→ **ACTIVITY**
Images are to be dropped, and the rest of the data reproduced exactly.
■ ■ ■ ■ ■ ■ ■
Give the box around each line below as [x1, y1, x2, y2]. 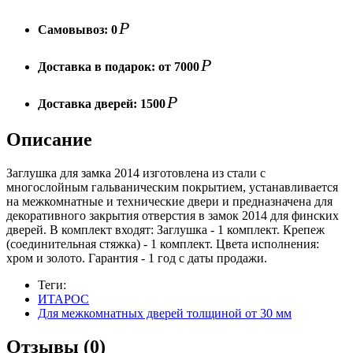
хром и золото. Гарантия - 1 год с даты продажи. [6, 251, 267, 266]
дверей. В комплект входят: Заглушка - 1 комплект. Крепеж [6, 223, 325, 237]
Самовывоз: [38, 22, 111, 36]
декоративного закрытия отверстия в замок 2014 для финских [6, 209, 339, 223]
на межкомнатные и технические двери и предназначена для [6, 195, 333, 209]
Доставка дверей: [38, 97, 140, 111]
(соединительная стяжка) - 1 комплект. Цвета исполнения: [6, 237, 319, 251]
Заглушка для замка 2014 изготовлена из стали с [6, 166, 266, 180]
■ ■ ■ ■ ■ ■ ■
→ **PROBLEM SOLUTION**
Give the box around each line below as [x1, y1, x2, y2]. 
хром и золото. Гарантия - 1 год с даты продажи. [6, 251, 267, 266]
дверей. В комплект входят: Заглушка - 1 комплект. Крепеж [6, 223, 325, 237]
Самовывоз: [38, 22, 111, 36]
декоративного закрытия отверстия в замок 2014 для финских [6, 209, 339, 223]
на межкомнатные и технические двери и предназначена для [6, 195, 333, 209]
Доставка дверей: [38, 97, 140, 111]
(соединительная стяжка) - 1 комплект. Цвета исполнения: [6, 237, 319, 251]
Заглушка для замка 2014 изготовлена из стали с [6, 166, 266, 180]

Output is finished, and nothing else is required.